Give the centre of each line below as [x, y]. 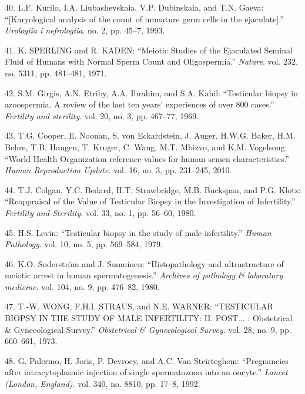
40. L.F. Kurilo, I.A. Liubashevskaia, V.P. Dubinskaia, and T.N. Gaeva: [134, 7]
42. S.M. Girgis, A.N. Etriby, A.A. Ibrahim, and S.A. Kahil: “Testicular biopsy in [151, 92]
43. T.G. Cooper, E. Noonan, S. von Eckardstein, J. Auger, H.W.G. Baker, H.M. [150, 135]
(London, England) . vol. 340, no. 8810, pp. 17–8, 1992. [103, 384]
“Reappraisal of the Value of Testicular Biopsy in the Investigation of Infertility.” [150, 201]
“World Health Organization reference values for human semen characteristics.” [147, 158]
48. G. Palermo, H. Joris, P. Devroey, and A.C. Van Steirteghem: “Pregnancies [147, 360]
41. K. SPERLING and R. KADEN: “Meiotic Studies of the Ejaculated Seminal [149, 50]
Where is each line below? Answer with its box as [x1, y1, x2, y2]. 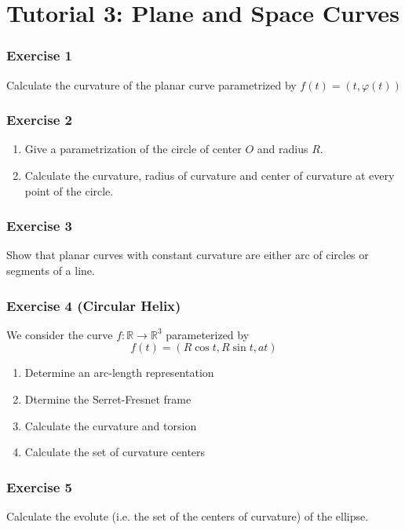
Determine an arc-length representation [24, 364, 214, 381]
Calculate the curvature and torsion [24, 417, 197, 433]
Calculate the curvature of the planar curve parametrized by [6, 76, 297, 93]
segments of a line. [6, 262, 95, 278]
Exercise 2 [6, 110, 72, 130]
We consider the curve [6, 326, 113, 342]
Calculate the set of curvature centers [24, 444, 206, 460]
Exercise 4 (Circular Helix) [6, 295, 181, 315]
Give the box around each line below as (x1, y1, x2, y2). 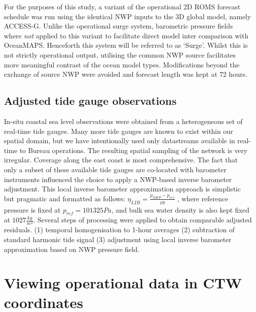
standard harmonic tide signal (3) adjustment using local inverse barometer (4, 234, 231, 245)
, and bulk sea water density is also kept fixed (111, 204, 250, 215)
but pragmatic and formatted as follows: (4, 193, 126, 203)
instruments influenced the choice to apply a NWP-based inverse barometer (4, 174, 232, 184)
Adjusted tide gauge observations (4, 93, 177, 108)
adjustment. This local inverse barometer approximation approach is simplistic (4, 184, 241, 194)
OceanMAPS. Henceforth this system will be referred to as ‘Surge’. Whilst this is (4, 40, 248, 50)
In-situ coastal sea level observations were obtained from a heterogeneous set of (4, 116, 243, 126)
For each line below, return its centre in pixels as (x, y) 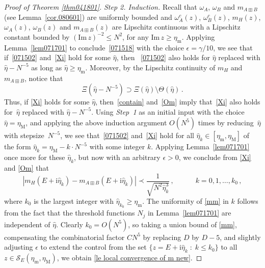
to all (229, 247)
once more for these (35, 157)
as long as (47, 67)
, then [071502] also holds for (163, 57)
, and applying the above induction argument (96, 123)
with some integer (117, 146)
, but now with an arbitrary (117, 157)
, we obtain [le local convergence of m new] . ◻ (129, 258)
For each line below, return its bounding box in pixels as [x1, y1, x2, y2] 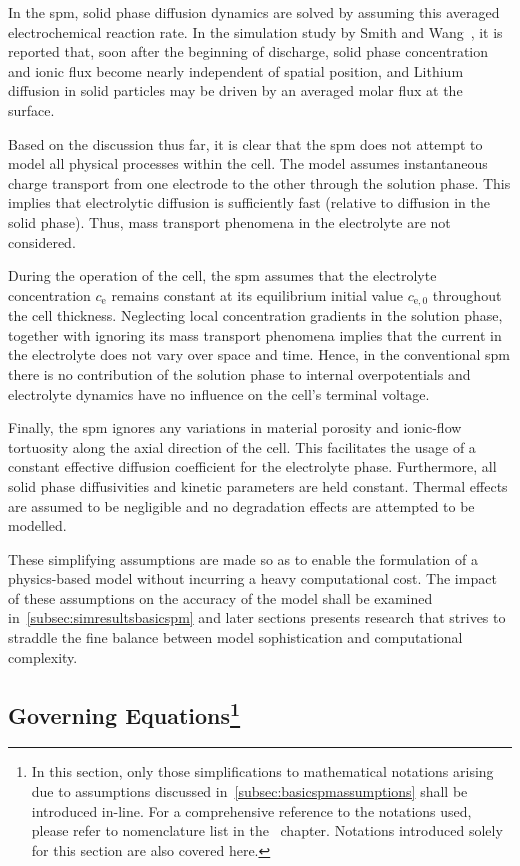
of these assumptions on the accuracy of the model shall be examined [8, 587, 433, 608]
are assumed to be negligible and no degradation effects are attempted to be [8, 495, 475, 516]
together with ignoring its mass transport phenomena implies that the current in [8, 324, 502, 345]
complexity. [8, 646, 78, 667]
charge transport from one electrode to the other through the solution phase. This [8, 172, 511, 193]
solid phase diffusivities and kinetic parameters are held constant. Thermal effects [8, 475, 508, 496]
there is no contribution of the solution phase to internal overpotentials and [8, 363, 471, 384]
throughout [432, 284, 502, 305]
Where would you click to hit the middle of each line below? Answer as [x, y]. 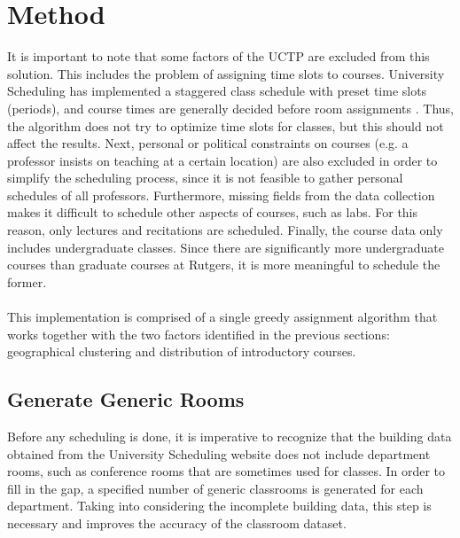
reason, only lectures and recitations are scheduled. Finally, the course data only [225, 230]
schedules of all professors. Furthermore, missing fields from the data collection [221, 195]
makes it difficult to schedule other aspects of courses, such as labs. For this [213, 212]
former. [27, 281]
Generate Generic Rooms [126, 399]
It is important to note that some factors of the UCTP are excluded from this [218, 56]
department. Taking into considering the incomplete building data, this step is [219, 506]
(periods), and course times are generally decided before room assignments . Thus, [230, 108]
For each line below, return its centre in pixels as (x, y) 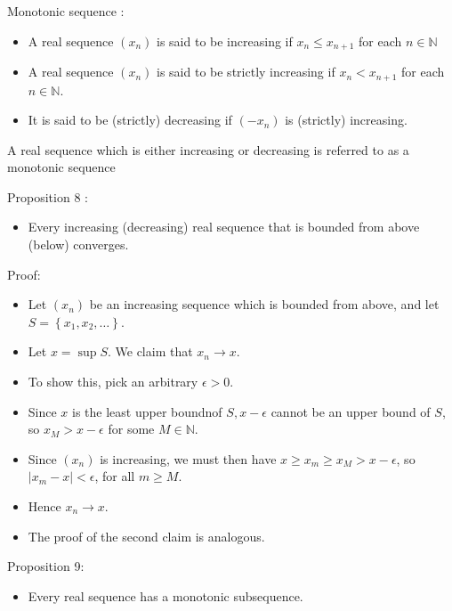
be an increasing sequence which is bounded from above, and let (264, 304)
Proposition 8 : (48, 196)
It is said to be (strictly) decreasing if (130, 120)
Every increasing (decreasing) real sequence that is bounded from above (224, 227)
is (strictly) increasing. (346, 120)
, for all (115, 476)
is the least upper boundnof (147, 411)
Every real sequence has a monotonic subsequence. (165, 595)
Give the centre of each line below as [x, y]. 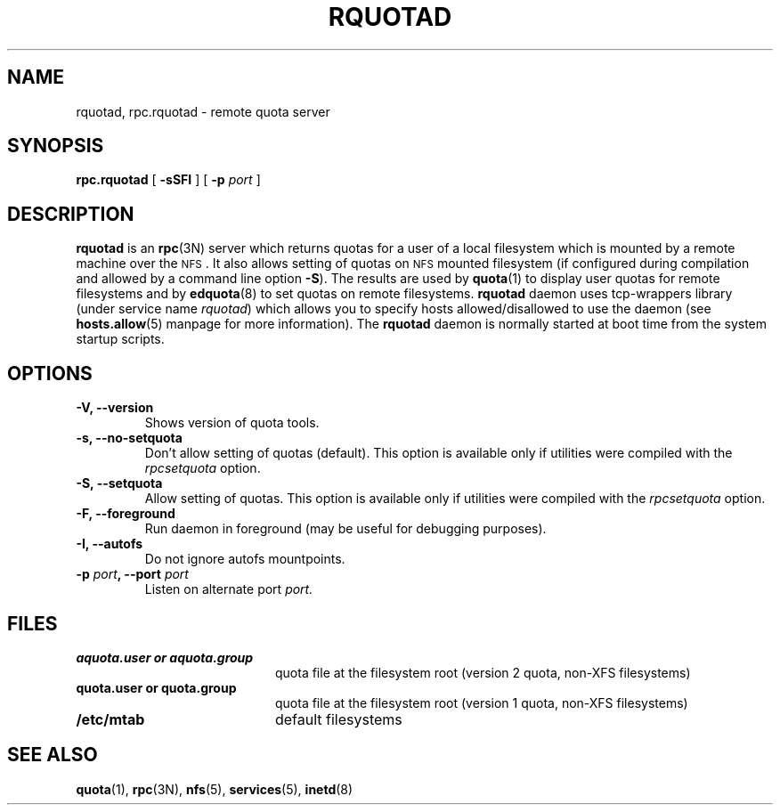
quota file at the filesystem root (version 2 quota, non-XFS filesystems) [483, 672]
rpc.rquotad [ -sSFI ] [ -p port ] [168, 180]
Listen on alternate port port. [229, 589]
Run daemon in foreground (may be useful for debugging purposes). [345, 529]
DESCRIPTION [71, 214]
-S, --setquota [119, 483]
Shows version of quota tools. [232, 423]
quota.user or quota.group [156, 687]
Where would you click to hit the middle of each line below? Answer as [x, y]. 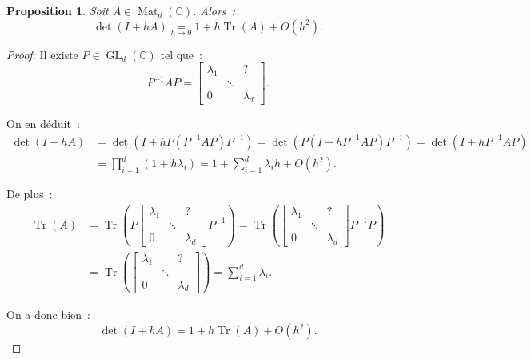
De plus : [30, 194]
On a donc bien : [49, 315]
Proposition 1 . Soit [58, 10]
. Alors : [214, 10]
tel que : [181, 54]
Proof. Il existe [42, 54]
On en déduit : [43, 124]
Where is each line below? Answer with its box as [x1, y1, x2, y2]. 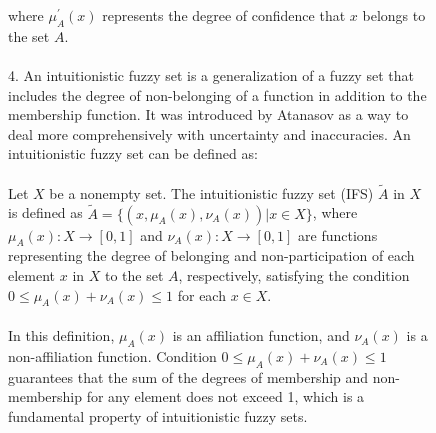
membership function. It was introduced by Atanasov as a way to [8, 104, 409, 125]
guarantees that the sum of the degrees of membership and [8, 366, 369, 387]
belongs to [362, 5, 426, 26]
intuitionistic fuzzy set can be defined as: [8, 143, 258, 164]
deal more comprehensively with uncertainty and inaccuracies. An [8, 123, 411, 144]
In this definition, [8, 325, 115, 346]
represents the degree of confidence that [102, 5, 346, 26]
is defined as [8, 202, 83, 223]
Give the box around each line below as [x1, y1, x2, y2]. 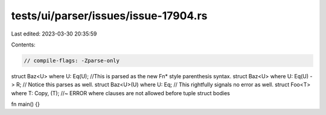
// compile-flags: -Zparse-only [24, 57, 120, 64]
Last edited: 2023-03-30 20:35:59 [11, 30, 97, 37]
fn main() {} [11, 101, 40, 108]
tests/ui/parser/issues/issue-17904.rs [11, 9, 208, 22]
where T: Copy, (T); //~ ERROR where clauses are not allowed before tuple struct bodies [11, 89, 231, 96]
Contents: [11, 41, 36, 48]
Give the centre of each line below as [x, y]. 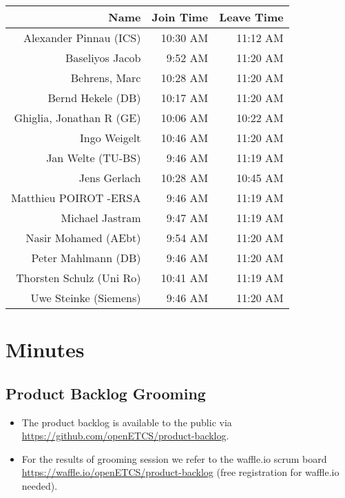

|---|

Exercise requirements
Since the pictures are not wanted, transcribe the rest of the listing above exactly.

Output below
Give the centre of each line below as [x, y]. 
40. L.F. Kurilo, I.A. Liubashevskaia, V.P. Dubinskaia, and T.N. Gaeva: [134, 7]
42. S.M. Girgis, A.N. Etriby, A.A. Ibrahim, and S.A. Kahil: “Testicular biopsy in [151, 92]
43. T.G. Cooper, E. Noonan, S. von Eckardstein, J. Auger, H.W.G. Baker, H.M. [150, 135]
(London, England) . vol. 340, no. 8810, pp. 17–8, 1992. [103, 384]
“Reappraisal of the Value of Testicular Biopsy in the Investigation of Infertility.” [150, 201]
“World Health Organization reference values for human semen characteristics.” [147, 158]
48. G. Palermo, H. Joris, P. Devroey, and A.C. Van Steirteghem: “Pregnancies [147, 360]
41. K. SPERLING and R. KADEN: “Meiotic Studies of the Ejaculated Seminal [149, 50]
Where is each line below? Answer with its box as [x1, y1, x2, y2]. 
Determine an arc-length representation [24, 364, 214, 381]
Calculate the curvature and torsion [24, 417, 197, 433]
Calculate the curvature of the planar curve parametrized by [6, 76, 297, 93]
segments of a line. [6, 262, 95, 278]
Exercise 2 [6, 110, 72, 130]
We consider the curve [6, 326, 113, 342]
Calculate the set of curvature centers [24, 444, 206, 460]
Exercise 4 (Circular Helix) [6, 295, 181, 315]
Give the box around each line below as (x1, y1, x2, y2). 
standard harmonic tide signal (3) adjustment using local inverse barometer (4, 234, 231, 245)
, and bulk sea water density is also kept fixed (111, 204, 250, 215)
but pragmatic and formatted as follows: (4, 193, 126, 203)
instruments influenced the choice to apply a NWP-based inverse barometer (4, 174, 232, 184)
Adjusted tide gauge observations (4, 93, 177, 108)
adjustment. This local inverse barometer approximation approach is simplistic (4, 184, 241, 194)
OceanMAPS. Henceforth this system will be referred to as ‘Surge’. Whilst this is (4, 40, 248, 50)
In-situ coastal sea level observations were obtained from a heterogeneous set of (4, 116, 243, 126)
For each line below, return its centre in pixels as (x, y) 
to all (229, 247)
once more for these (35, 157)
as long as (47, 67)
, then [071502] also holds for (163, 57)
, and applying the above induction argument (96, 123)
with some integer (117, 146)
, but now with an arbitrary (117, 157)
, we obtain [le local convergence of m new] . ◻ (129, 258)
For each line below, return its bounding box in pixels as [x1, y1, x2, y2] 
of these assumptions on the accuracy of the model shall be examined [8, 587, 433, 608]
are assumed to be negligible and no degradation effects are attempted to be [8, 495, 475, 516]
together with ignoring its mass transport phenomena implies that the current in [8, 324, 502, 345]
complexity. [8, 646, 78, 667]
charge transport from one electrode to the other through the solution phase. This [8, 172, 511, 193]
solid phase diffusivities and kinetic parameters are held constant. Thermal effects [8, 475, 508, 496]
there is no contribution of the solution phase to internal overpotentials and [8, 363, 471, 384]
throughout [432, 284, 502, 305]
Where would you click to hit the middle of each line below? Answer as [x, y]. 
reason, only lectures and recitations are scheduled. Finally, the course data only [225, 230]
schedules of all professors. Furthermore, missing fields from the data collection [221, 195]
makes it difficult to schedule other aspects of courses, such as labs. For this [213, 212]
former. [27, 281]
Generate Generic Rooms [126, 399]
It is important to note that some factors of the UCTP are excluded from this [218, 56]
department. Taking into considering the incomplete building data, this step is [219, 506]
(periods), and course times are generally decided before room assignments . Thus, [230, 108]
For each line below, return its centre in pixels as (x, y) 
be an increasing sequence which is bounded from above, and let (264, 304)
Proposition 8 : (48, 196)
It is said to be (strictly) decreasing if (130, 120)
Every increasing (decreasing) real sequence that is bounded from above (224, 227)
is (strictly) increasing. (346, 120)
, for all (115, 476)
is the least upper boundnof (147, 411)
Every real sequence has a monotonic subsequence. (165, 595)
Give the centre of each line below as [x, y]. 
quota file at the filesystem root (version 2 quota, non-XFS filesystems) [483, 672]
rpc.rquotad [ -sSFI ] [ -p port ] [168, 180]
Listen on alternate port port. [229, 589]
Run daemon in foreground (may be useful for debugging purposes). [345, 529]
DESCRIPTION [71, 214]
-S, --setquota [119, 483]
Shows version of quota tools. [232, 423]
quota.user or quota.group [156, 687]
Where would you click to hit the middle of each line below? Answer as [x, y]. 
De plus : [30, 194]
On a donc bien : [49, 315]
Proposition 1 . Soit [58, 10]
. Alors : [214, 10]
tel que : [181, 54]
Proof. Il existe [42, 54]
On en déduit : [43, 124]
Where is each line below? Answer with its box as [x1, y1, x2, y2]. 
membership function. It was introduced by Atanasov as a way to [8, 104, 409, 125]
guarantees that the sum of the degrees of membership and [8, 366, 369, 387]
belongs to [362, 5, 426, 26]
intuitionistic fuzzy set can be defined as: [8, 143, 258, 164]
deal more comprehensively with uncertainty and inaccuracies. An [8, 123, 411, 144]
In this definition, [8, 325, 115, 346]
represents the degree of confidence that [102, 5, 346, 26]
is defined as [8, 202, 83, 223]
Give the box around each line below as [x1, y1, x2, y2]. 
// compile-flags: -Zparse-only [24, 57, 120, 64]
Last edited: 2023-03-30 20:35:59 [11, 30, 97, 37]
fn main() {} [11, 101, 40, 108]
tests/ui/parser/issues/issue-17904.rs [11, 9, 208, 22]
where T: Copy, (T); //~ ERROR where clauses are not allowed before tuple struct bodies [11, 89, 231, 96]
Contents: [11, 41, 36, 48]
Give the centre of each line below as [x, y]. 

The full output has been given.